Factor Xa is another serine protease in the coagulation pathway. Factor Xa associates with factor Va and calcium on a phospholipid membrane thereby forming a prothrombinase complex. This prothrombinase complex then converts prothrombin to thrombin (Claeson, Blood Coagulation and Fibrinolysis 5:411-436 (1994); Harker, Blood Coagulation and Fibrinolysis 5 (Suppl 1):S47-S58 (1994)). Inhibitors of factor Xa are thought to offer an advantage over agents that directly inhibit thrombin since direct thrombin inhibitors still permit significant new thrombin generation (Lefkovits and Topol, Circulation 90(3):1522-1536 (1994); Harker, Blood Coagulation and Fibrinolysis 5 (Suppl 1):S47-S58 (1994)).

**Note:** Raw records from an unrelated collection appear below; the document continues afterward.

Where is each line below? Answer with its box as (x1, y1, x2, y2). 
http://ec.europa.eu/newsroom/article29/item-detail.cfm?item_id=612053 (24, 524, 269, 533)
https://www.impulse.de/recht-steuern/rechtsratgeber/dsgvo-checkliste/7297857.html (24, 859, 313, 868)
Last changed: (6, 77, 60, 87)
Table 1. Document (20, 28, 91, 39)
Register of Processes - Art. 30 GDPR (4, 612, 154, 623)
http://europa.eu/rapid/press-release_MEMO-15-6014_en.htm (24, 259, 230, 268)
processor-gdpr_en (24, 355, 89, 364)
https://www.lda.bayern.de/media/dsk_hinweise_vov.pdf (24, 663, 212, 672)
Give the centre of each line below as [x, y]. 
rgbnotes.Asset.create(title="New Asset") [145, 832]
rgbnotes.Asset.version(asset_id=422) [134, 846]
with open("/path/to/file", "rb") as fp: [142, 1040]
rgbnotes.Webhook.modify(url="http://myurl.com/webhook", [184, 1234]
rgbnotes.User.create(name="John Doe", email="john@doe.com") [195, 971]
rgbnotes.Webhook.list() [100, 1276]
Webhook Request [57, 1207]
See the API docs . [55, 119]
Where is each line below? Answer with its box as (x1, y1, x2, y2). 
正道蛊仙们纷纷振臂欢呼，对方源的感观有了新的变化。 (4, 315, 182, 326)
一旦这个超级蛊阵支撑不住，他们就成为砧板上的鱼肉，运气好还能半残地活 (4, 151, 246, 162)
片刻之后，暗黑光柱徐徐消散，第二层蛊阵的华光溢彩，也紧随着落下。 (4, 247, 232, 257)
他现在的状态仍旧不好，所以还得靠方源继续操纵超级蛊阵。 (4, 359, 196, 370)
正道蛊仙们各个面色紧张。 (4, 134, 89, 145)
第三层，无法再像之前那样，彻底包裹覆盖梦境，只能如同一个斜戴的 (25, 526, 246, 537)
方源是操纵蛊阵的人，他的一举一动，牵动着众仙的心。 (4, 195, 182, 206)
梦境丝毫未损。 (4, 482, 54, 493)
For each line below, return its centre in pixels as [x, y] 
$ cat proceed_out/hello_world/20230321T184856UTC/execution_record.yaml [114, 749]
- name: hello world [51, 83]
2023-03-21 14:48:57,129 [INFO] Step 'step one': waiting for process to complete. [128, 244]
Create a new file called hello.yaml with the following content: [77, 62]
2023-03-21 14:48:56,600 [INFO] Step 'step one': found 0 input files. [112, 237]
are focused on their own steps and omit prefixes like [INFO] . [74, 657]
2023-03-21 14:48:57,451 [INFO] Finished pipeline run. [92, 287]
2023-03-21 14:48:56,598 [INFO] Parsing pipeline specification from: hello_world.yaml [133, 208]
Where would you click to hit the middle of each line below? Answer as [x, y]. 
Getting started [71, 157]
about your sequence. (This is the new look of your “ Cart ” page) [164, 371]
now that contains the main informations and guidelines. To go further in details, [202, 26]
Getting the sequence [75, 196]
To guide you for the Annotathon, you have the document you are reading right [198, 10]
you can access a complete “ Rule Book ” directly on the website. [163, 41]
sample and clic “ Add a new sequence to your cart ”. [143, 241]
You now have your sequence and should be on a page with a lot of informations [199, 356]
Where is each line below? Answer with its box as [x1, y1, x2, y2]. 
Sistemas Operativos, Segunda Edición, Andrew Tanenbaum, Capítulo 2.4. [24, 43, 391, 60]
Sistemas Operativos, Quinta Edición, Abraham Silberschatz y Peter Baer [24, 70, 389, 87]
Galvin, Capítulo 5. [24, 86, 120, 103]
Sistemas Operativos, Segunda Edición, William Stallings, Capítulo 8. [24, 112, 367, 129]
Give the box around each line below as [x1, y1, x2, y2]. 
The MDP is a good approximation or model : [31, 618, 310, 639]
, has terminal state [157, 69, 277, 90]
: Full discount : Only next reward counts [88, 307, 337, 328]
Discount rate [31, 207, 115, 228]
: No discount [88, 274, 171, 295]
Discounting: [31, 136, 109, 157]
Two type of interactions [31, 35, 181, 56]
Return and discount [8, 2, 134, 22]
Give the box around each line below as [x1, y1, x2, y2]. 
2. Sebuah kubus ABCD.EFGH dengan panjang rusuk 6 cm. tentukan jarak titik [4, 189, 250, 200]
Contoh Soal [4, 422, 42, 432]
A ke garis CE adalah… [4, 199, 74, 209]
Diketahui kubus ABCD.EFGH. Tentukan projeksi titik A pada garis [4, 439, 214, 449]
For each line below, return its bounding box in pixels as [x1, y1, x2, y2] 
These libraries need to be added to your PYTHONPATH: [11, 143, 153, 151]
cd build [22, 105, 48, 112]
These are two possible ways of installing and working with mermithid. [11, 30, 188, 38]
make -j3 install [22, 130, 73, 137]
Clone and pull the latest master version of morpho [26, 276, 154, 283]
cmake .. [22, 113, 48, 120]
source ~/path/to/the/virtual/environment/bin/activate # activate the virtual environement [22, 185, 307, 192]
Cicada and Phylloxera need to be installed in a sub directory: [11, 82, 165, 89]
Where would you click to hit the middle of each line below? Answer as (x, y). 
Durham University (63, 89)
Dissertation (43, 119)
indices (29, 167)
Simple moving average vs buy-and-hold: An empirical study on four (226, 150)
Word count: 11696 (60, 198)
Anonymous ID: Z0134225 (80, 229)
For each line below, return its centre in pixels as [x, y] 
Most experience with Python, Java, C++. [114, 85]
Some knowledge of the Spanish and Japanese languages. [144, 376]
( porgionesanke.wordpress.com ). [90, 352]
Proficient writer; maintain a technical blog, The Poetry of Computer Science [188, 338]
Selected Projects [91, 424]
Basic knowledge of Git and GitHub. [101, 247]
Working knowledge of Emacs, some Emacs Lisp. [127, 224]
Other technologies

A need continues to exist for non-peptidic compounds that are potent and selective protease inhibitors, and which possess greater bioavailability and fewer side-effects than currently available protease inhibitors. Accordingly, new classes of potent protease inhibitors, characterized by potent inhibitory capacity and low mammalian toxicity, are potentially valuable therapeutic agents for a variety of conditions, including treatment of a number of mammalian proteolytic disease states.